Ante la pregunta de si él sueña en colores, Flavières le contesta: "Non. Je ne vois que du gris… comme au cinéma"(3) (Es  posible que este diálogo haya inspirado a Hitchcock  los procedimientos de color en la película).
En la entrevista con Truffaut, Hitchcock se refiere repetidamente a su manejo del color, por ejemplo, al justificar la elección del lugar donde vive Judy:
"I decided to make her live at the Empire Hotel in Post Street because it has a green neon sign flashing continually outside the window. So when the girl emerges from the bathroom, that green light gives her the same subtle, ghost-like quality", p. 306(4).
El matiz rojo de la escena del encuentro del detective con  Elster, el color rojo sobre el rostro de Scottie en el largo abrazo con Judy en la pieza del hotel o, al final, en la escena del ascenso al campanario, el rojo intenso del tapizado del restorán, de la alfombra en el hotel, el pelo rojizo de Judy, el tono verde en escenas como la del cementerio y la ya recordada del hotel Empire, el Jaguar verde de Madeleine, el Sedan gris de Scottie, contribuyen a crear la atmósfera de irrealidad, a través del presunto poder mágico de los colores al que alude la Madeleine de Sueurs Froides. Cabe señalar, sin embargo,  que el uso abusivo de los colores en la configuración de la pesadilla de Scottie, y su claro simbolismo  en numerosas escenas, pueden provocar en el espectador una reacción de distanciamiento negativo.
El tema musical, obsesivo y patético, del compositor Bernard Herrman acosa al espectador a lo largo de la película, alcanzando el clímax en las escenas de pasión amorosa: abrazo en la playa mientras una ola se rompe contra las rocas, abrazo prolongado,  cuando Judy entra como una aparición, ya peinada como Madeleine. La música se impregna de un aire de habanera cuando se observa el cuadro de Carlotta o se hace alusión a ella, y cuando la acción transcurre en la misión española de San Juan Bautista. Música y pasión van juntas.

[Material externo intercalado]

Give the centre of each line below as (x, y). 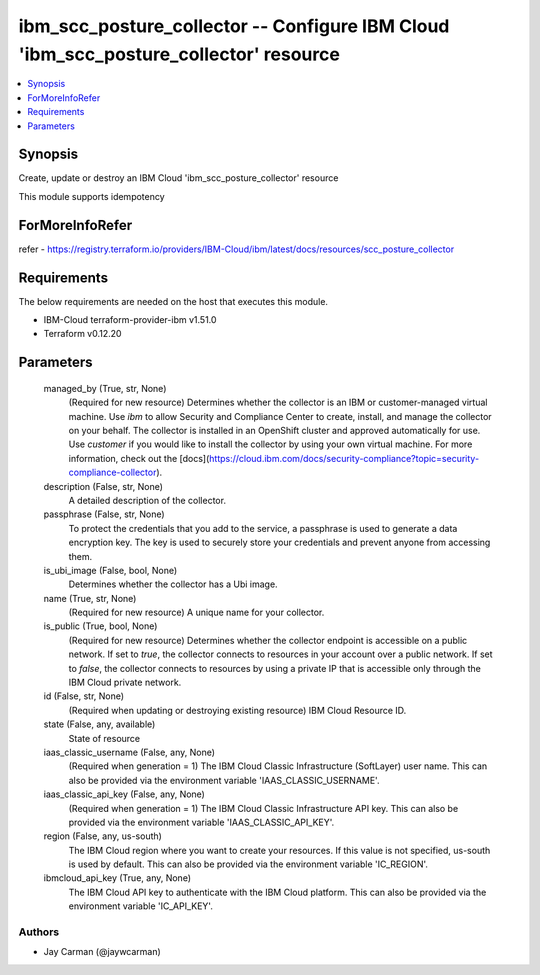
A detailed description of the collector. (147, 500)
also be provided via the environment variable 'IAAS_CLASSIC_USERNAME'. (224, 780)
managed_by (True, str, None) (105, 388)
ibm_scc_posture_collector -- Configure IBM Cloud (234, 26)
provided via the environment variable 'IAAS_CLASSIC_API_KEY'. (201, 822)
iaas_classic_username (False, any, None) (129, 752)
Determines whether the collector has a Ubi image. (173, 584)
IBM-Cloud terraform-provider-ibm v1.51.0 (130, 320)
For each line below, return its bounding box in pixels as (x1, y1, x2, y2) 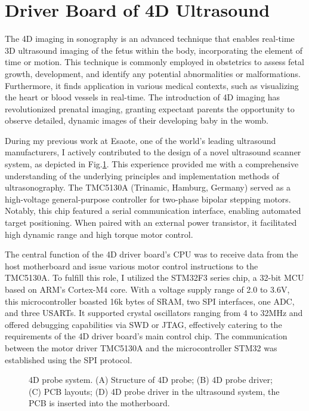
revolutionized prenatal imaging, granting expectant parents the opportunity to (5, 102, 295, 115)
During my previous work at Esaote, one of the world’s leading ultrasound (5, 134, 276, 146)
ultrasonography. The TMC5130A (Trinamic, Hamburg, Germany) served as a (5, 181, 291, 194)
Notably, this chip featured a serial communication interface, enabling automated (5, 204, 301, 217)
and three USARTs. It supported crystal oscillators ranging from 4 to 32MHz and (5, 306, 303, 319)
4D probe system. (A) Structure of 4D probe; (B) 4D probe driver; (29, 373, 273, 386)
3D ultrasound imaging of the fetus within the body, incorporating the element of (5, 44, 303, 56)
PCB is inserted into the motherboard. (29, 397, 170, 409)
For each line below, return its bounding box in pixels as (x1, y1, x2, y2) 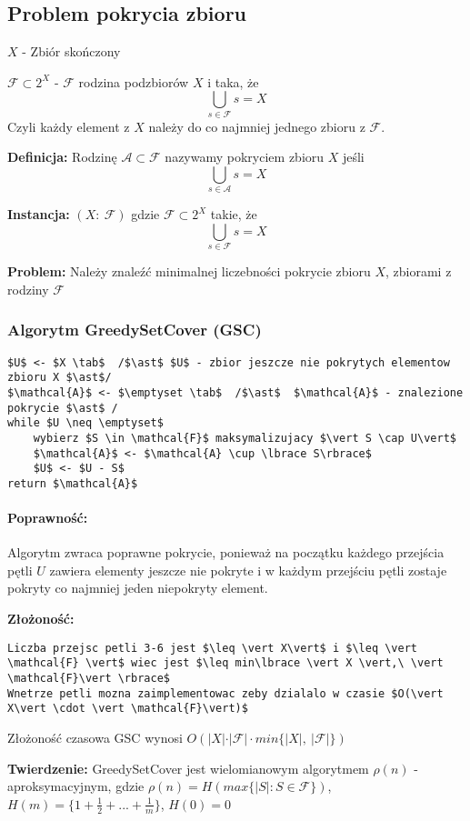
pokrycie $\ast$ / (7, 401, 118, 415)
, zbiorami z (385, 262, 452, 281)
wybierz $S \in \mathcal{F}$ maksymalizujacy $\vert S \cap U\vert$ (33, 431, 456, 445)
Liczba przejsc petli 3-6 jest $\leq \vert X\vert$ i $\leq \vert (7, 641, 418, 655)
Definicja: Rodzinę (7, 147, 117, 166)
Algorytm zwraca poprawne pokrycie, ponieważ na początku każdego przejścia (7, 543, 445, 562)
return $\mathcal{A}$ (7, 476, 138, 490)
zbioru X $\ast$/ (7, 371, 112, 385)
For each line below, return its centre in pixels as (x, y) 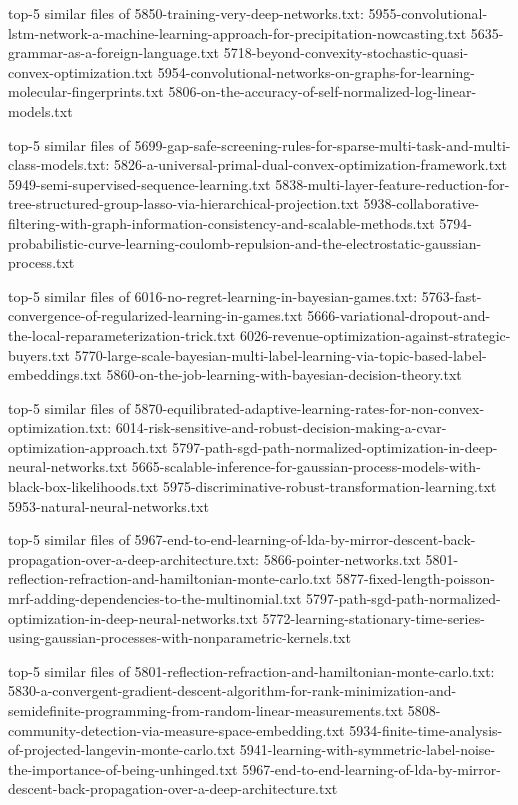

Sugestivamente,  el tema musical de la película  está ausente en las escenas con Midge, peros es ella  la que en la historia hace escuchar por el fonógrafo algún disco conocido o  hace comentarios sobre la música como terapia, cuando visita a Scottie internado en  un sanatorio para enfermos mentales: "they have get music for melancholiacs, and music for dipsomaniacs, and music for nymphomaniacs…I wonder what would happen if somebody mixed up their files?"(5)
Incidentalmente Scottie habla sobre el poder mareante de la música en la conversación con Midge, en el comienzo:
Dice Midge "Have you had any dizzy spells this week?"(6)
Scottie contesta irónicamente: "I am having one now. From that music". Midge entiende la insinuación y va a apagar el gramófono(7).
Es la misma Midge, la que pone en duda el valor terapéutico de la música clásica para la cura psíquica en el sanatorio. La música del compositor de la película invade sólo por un instante el mundo de Midge, cuando Scottie cae de la escalerilla,  en los brazos de su amiga. Es, por supuesto, una música destinada a producir efectos sobre el espectador y, obviamente, los personajes no pueden oírla.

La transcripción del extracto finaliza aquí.